In some circumstances, both servers can be in the PRIMARY ALONE state. Having dual primaries can lead to serious, unrecoverable errors.
In the dual primary situation, if each server commits any transactions that the other does not, you cannot resynchronize the servers, because the databases cannot be merged to create a single database that has correct information. In practice, the transactions committed in the “wrong primary” database during the dual primary situation, will be lost. Having dual primaries can also lead to other errors.
The dual primaries problem is most likely to be caused by a network partition. In a network partition situation, some but not all network connections are lost and your single network effectively becomes divided into separate subpieces. Each subpiece can communicate within the piece but not with other pieces. Thus both servers lose connections with each other, but are still up and running, and in some cases can still communicate with some clients.
The dual primaries scenario can be avoided by using a single-instance watchdog in a node that is external to the HSB system. By using such a watchdog, it is easy to decide which server must be set to Primary and to ensure that clients see only one Primary.
Although HAC in composed of two instances that running in the same nodes with HSB servers, the dual primary situation is impossible when HAC is used with ERE.
Even if you have dual primaries, you do not have inconsistent data unless someone is able to perform a write operation on the original Secondary (after it has switched to PRIMARY ALONE). If the original Secondary is cut off from the rest of the network, no one can write to it. The original Primary is a superset of the Secondary, and you can get a single consistent set of data (after you reconnect the servers and allow the Secondary to catch up with the changes made on the original Primary).

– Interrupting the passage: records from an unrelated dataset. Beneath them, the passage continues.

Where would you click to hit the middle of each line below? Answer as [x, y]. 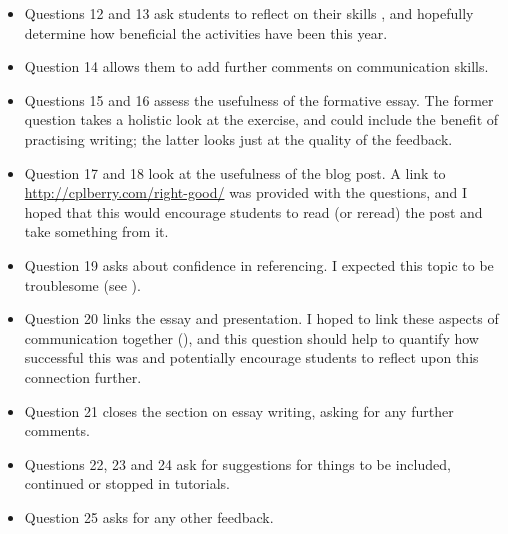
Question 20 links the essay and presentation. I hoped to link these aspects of [261, 318]
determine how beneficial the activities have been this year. [206, 32]
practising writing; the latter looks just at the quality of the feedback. [238, 138]
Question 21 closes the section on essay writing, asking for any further [239, 410]
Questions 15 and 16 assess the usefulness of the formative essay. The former [259, 99]
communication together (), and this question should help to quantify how [251, 337]
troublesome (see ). [82, 284]
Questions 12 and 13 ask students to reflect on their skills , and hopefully [249, 13]
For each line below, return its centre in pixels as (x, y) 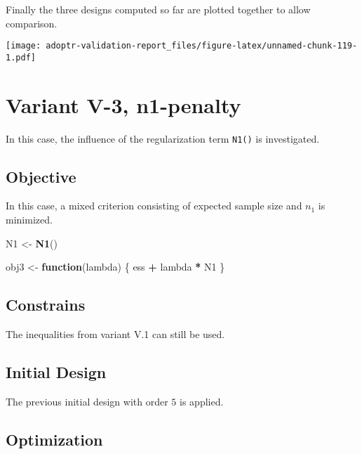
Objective (41, 176)
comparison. (32, 23)
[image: (24, 46)
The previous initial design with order (87, 401)
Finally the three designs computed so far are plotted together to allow (158, 9)
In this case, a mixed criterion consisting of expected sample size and (154, 206)
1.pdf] (21, 57)
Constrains (46, 305)
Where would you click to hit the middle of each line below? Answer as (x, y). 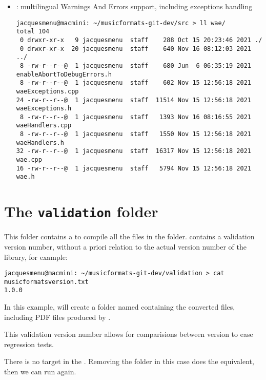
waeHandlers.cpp (44, 126)
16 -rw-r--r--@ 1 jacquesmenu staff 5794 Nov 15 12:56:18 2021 (134, 168)
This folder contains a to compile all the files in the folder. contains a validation (129, 236)
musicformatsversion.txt (46, 282)
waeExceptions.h (44, 109)
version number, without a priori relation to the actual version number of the (125, 246)
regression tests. (29, 344)
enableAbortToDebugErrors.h (64, 74)
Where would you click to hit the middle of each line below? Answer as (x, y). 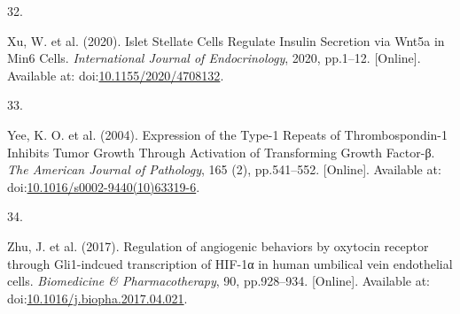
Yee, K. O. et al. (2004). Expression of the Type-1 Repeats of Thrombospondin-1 (228, 134)
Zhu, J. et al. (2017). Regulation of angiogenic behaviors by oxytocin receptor (218, 245)
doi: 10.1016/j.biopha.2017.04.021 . (97, 298)
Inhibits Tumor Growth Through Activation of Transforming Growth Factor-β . (221, 152)
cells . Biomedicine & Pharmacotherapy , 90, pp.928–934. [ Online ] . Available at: (218, 281)
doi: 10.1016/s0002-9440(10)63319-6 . (104, 186)
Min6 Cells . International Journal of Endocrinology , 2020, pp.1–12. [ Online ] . (214, 58)
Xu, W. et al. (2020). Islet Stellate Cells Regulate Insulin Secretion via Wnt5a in (226, 40)
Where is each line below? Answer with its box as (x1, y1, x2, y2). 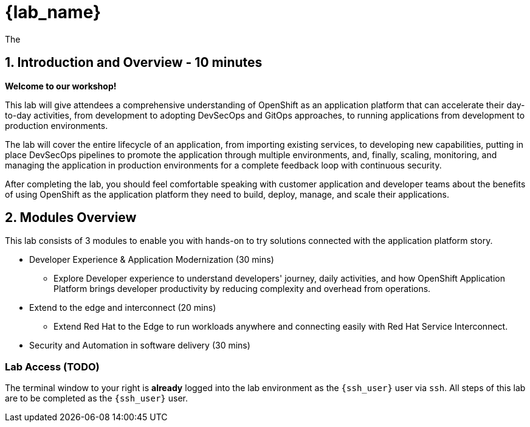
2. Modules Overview (5, 210, 137, 226)
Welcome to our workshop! (5, 80, 117, 91)
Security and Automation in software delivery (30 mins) (29, 340, 250, 351)
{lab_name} (5, 2, 102, 23)
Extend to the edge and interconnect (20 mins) (29, 302, 216, 313)
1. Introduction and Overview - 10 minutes (5, 55, 263, 71)
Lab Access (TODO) (5, 360, 100, 373)
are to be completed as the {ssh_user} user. (5, 393, 188, 404)
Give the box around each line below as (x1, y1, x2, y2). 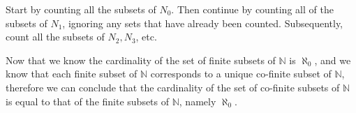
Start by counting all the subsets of (6, 2, 156, 16)
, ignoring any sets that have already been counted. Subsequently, (62, 15, 343, 30)
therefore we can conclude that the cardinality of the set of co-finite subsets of (6, 80, 340, 94)
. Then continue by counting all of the (171, 2, 334, 16)
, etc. (135, 29, 157, 44)
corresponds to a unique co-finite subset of (150, 66, 332, 81)
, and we (314, 52, 351, 67)
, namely (179, 93, 216, 108)
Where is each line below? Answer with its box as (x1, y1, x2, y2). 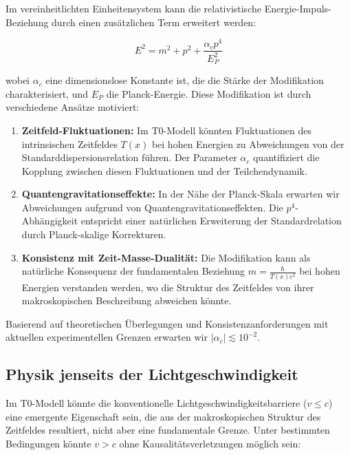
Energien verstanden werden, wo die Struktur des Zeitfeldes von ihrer (21, 279, 314, 294)
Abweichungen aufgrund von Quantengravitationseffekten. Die (21, 200, 283, 214)
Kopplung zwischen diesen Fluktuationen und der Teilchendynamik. (21, 163, 307, 178)
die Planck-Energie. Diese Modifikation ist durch (106, 86, 311, 100)
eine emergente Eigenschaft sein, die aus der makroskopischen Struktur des (6, 409, 321, 423)
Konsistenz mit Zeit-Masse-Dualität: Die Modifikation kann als (21, 250, 311, 264)
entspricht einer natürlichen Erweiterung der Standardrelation (80, 213, 342, 228)
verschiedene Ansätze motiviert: (6, 100, 140, 114)
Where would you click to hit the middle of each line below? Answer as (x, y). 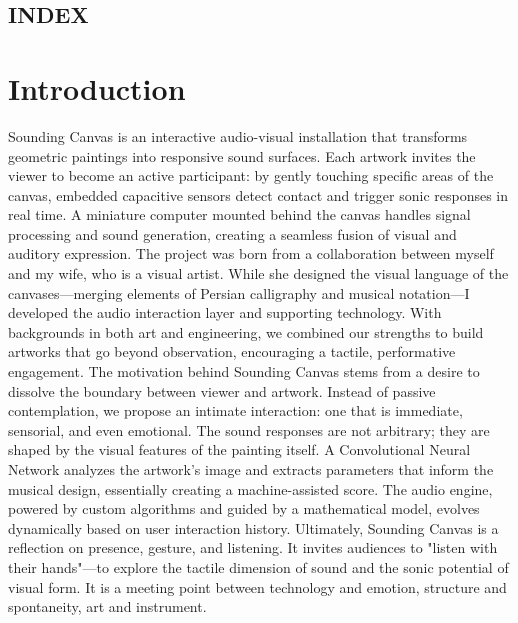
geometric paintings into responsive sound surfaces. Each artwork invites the (242, 155)
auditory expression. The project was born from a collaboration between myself (251, 253)
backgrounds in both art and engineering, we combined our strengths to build (246, 331)
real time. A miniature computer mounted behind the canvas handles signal (239, 214)
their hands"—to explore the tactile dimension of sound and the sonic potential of (258, 566)
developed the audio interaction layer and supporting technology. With (225, 312)
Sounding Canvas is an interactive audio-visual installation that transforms (238, 135)
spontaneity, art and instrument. (107, 606)
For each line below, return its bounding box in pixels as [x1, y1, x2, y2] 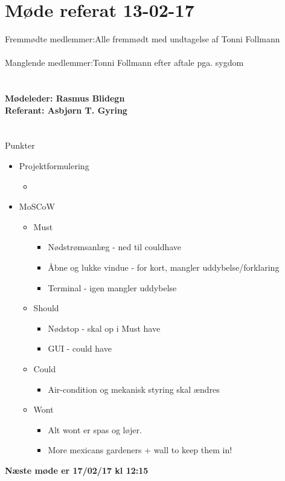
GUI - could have [48, 342, 112, 355]
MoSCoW [19, 200, 55, 213]
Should [33, 302, 59, 314]
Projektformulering [19, 160, 89, 172]
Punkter [5, 139, 35, 152]
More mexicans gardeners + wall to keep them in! [48, 444, 232, 456]
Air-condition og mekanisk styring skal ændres [48, 383, 220, 395]
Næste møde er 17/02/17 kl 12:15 [5, 463, 149, 476]
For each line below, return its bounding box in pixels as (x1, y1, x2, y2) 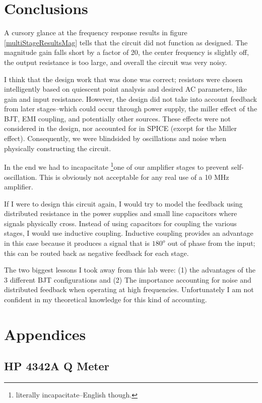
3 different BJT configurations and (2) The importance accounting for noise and (4, 274, 251, 285)
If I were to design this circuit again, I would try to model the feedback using (4, 198, 243, 209)
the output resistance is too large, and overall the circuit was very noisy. (4, 56, 227, 67)
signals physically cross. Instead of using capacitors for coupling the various (4, 218, 237, 228)
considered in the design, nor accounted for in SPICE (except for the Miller (4, 123, 237, 133)
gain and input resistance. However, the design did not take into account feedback (4, 93, 257, 104)
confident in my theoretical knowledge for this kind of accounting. (4, 294, 207, 305)
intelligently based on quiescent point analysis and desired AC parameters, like (4, 84, 247, 94)

Although dual primaries are rare, they are dangerous when they do occur. You must plan you environment so that you can prevent your data from becoming inconsistent. For example, use ERE.
The chances of dual primaries increase if you set the configuration parameter AutoPrimaryAlone to Yes for one or both servers. The AutoPrimaryAlone=Yes parameter setting means that your system can respond to failures quickly, but it also means that the system no longer has any independent observer (HAC, watchdog or human) to prevent dual primaries. If you have any doubts on your network reliability, keep the AutoPrimaryAlone parameter in its factory value, that is, No.